#### THE TASK:
Everything in the records below except the images should be output exactly as written.

#### RECORD EXCERPTS:
= Beginning of Section =

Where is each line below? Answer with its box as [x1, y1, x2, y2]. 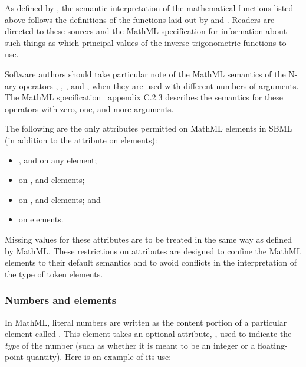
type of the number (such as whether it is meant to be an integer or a [5, 339, 255, 351]
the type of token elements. [5, 267, 103, 280]
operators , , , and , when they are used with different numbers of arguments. [19, 79, 299, 91]
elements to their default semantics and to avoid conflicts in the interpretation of [5, 256, 297, 268]
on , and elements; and [18, 193, 101, 205]
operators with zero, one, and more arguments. [5, 102, 174, 114]
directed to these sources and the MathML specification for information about [5, 25, 287, 37]
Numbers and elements [5, 293, 117, 307]

= End of Section =

#### REPLY TO THE EXERCISE:
Where is each line below? Answer with its box as [x1, y1, x2, y2]. 
type of the number (such as whether it is meant to be an integer or a [5, 339, 255, 351]
the type of token elements. [5, 267, 103, 280]
operators , , , and , when they are used with different numbers of arguments. [19, 79, 299, 91]
elements to their default semantics and to avoid conflicts in the interpretation of [5, 256, 297, 268]
on , and elements; and [18, 193, 101, 205]
operators with zero, one, and more arguments. [5, 102, 174, 114]
directed to these sources and the MathML specification for information about [5, 25, 287, 37]
Numbers and elements [5, 293, 117, 307]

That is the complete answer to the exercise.